I experienced the exact same thing as I got into my 30s, as well as a huge increase in posts appearing in my newsfeed just because a friend 'liked' it. So I'm suddenly seeing the wedding and baby photos of people I've never even met. It just felt creepy and weird, like I was intruding on people's private moments.

I think this is because, as you say, people maintain radio silence apart from major life events. When someone posts one of these major events, everyone else feels like they have to hit 'like' out of a sense of loyalty, which propagates these posts much further across the graph. These are the only type of posts I've seen that routinely get 100+ likes.

I actually think this could be a factor in the downfall of FB, as it develops its own social norms (e.g. "I must always 'like' any photo of a female hand with an engagement ring on it, despite the fact it looks identical to every other one"). The number of likes a post receives is now completely divorced (pun intended) from the inherent quality of the post, so the like button no longer works as an upvote system.

> so the like button no longer works as an upvote system.

I don't think it ever worked as an upvote system. I think that many users have that expectation, but Facebook has never really used "likes" alone to determine news feed placement.

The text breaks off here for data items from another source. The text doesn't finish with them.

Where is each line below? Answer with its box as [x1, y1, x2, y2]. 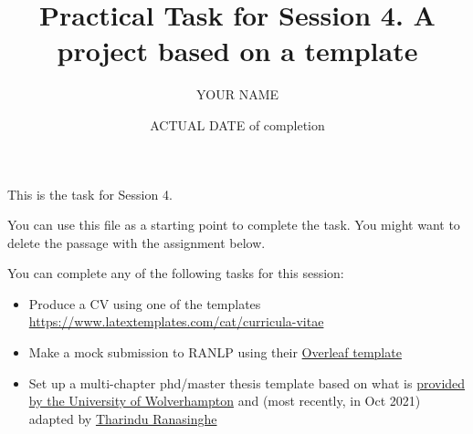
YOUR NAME [195, 85, 279, 104]
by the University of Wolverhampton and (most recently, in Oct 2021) [28, 391, 421, 410]
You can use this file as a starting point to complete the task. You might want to [7, 215, 460, 234]
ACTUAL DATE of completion [150, 115, 325, 134]
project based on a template [57, 32, 418, 69]
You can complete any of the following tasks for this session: [7, 263, 344, 283]
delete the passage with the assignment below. [7, 232, 266, 252]
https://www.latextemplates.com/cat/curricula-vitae [28, 312, 324, 331]
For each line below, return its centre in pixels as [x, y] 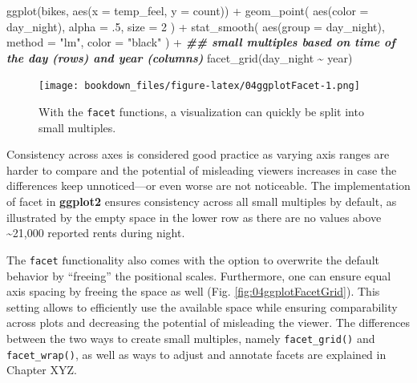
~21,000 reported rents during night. [96, 233]
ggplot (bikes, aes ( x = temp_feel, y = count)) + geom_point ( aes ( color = [188, 10]
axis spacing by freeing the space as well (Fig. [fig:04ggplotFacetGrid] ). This [193, 291]
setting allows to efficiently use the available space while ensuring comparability [202, 306]
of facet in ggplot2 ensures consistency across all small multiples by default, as [202, 202]
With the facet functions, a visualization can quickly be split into [201, 112]
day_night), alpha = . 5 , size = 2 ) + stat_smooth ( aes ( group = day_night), [196, 26]
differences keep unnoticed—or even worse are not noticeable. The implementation [208, 185]
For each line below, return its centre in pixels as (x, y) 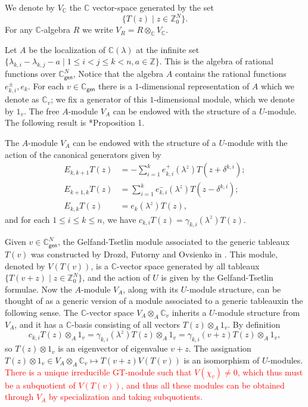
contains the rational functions (231, 74)
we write (97, 29)
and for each (27, 219)
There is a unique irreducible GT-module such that (98, 372)
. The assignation (220, 348)
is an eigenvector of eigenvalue (113, 348)
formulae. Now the (38, 289)
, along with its (150, 289)
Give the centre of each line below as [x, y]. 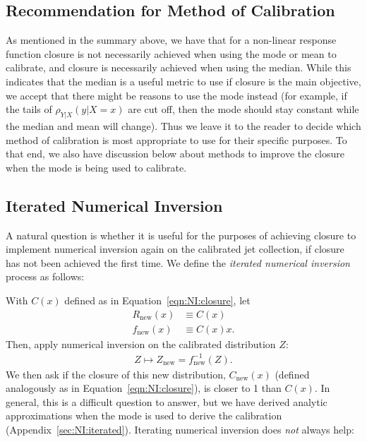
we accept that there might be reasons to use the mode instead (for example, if [176, 95]
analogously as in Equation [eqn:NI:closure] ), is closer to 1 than [144, 388]
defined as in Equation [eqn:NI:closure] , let [157, 300]
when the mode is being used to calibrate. [96, 167]
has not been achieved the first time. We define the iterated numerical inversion [178, 262]
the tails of [29, 109]
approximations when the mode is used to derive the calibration [144, 416]
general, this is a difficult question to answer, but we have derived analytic [167, 401]

But I agree, I think this social phenomenon combined with ad blockers (which effectively block Facebook's data feed into what sites users visit outside of Facebook) will lead to significant downward revenue pressure on Facebook. There's not really anything competitive yet; but advertising doesn't feel like a viable model long-term.

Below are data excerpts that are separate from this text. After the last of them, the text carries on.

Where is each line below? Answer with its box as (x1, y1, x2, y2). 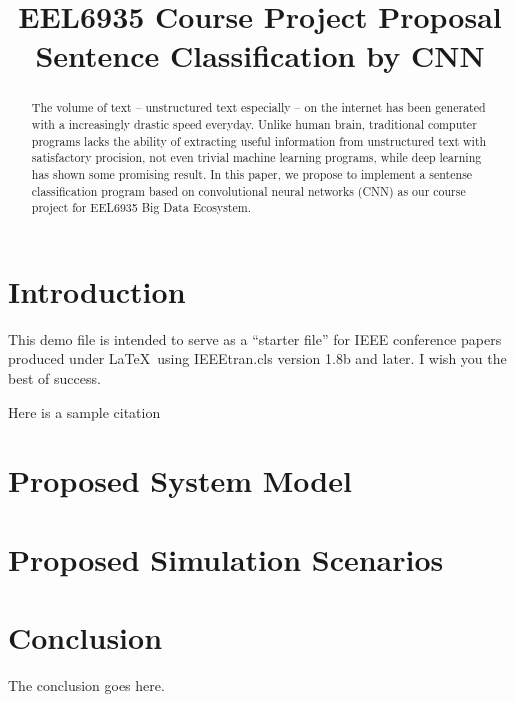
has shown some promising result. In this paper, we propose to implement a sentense (31, 165, 473, 182)
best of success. (8, 368, 101, 389)
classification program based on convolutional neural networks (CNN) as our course (31, 182, 466, 199)
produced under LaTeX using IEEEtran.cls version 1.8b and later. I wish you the (8, 348, 507, 369)
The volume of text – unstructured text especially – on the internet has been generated (31, 99, 486, 116)
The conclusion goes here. (8, 675, 165, 696)
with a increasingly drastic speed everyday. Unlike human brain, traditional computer (31, 116, 477, 133)
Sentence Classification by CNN (35, 35, 485, 76)
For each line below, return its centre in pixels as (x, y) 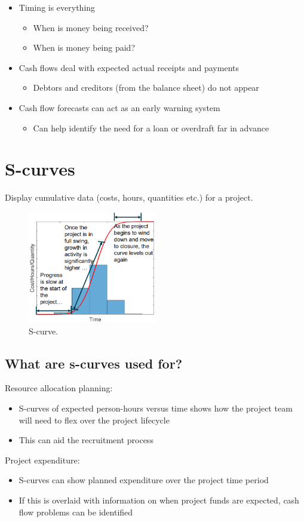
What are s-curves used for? (94, 363)
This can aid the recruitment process (86, 440)
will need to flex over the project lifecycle (94, 420)
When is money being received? (91, 27)
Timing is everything (57, 7)
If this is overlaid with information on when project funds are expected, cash (159, 500)
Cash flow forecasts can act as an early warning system (119, 107)
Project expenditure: (42, 460)

Here's a nice social experiment: what would happen if all users were required to post their bank balance along with their status updates? All those nice vacation pictures have to be financed somehow...

By the way, I just unfollow all of my friends by default, so I don't have to read their status updates when I just want to check out some events.

The same can happen with many things on the internet. Reddit, Youtube etc. It's not specific to facebook.
Yeesh. So dramatic. Can't take it seriously. But on a side note I wish more people would realize that their connection to this type of medium upsets, influences, and even impedes them and their goals. To me it just feels like narcissism in an accepted form. Can't stand it don't want it.
This is great. There is a fundamental problem with social media: There is no self growth. It is all about researching other people. You end up learning more about others and nothing about yourself. A feedback loop back towards your self growth is missing
I wonder if "encouraging self growth" is a slightly more actionable design goal for social media sites than "embracing the messiness of human life", whatever that's supposed to mean.
I know many may not think SUZE ORMAN is right on everything but she used to always say "People who feel less than spend more than". Facebook may be thinking the same things as this would help their advertisers.
Is there a decent open decentralised alternative to using facebook events. Maybe something pump.io based?

That part of facebook contributes value to my life - I'd quite happily ditch the rest of it.

"That I wasn’t able to perform for social media anymore. I used to go through life mentally composing tweets and spotting photo opportunities for Instagram. That was unthinkable now. The mere thought caused so much anxiety that I could barely unclench my jaws."

Yeah that's called addiction. Sweet Christ people actually do that? I post on Facebook very occasionally and it's usually bitching about something relating to code or just posting a picture of something cool. I don't even invest enough in this stuff to call it "composing" without feeling a little weird saying that.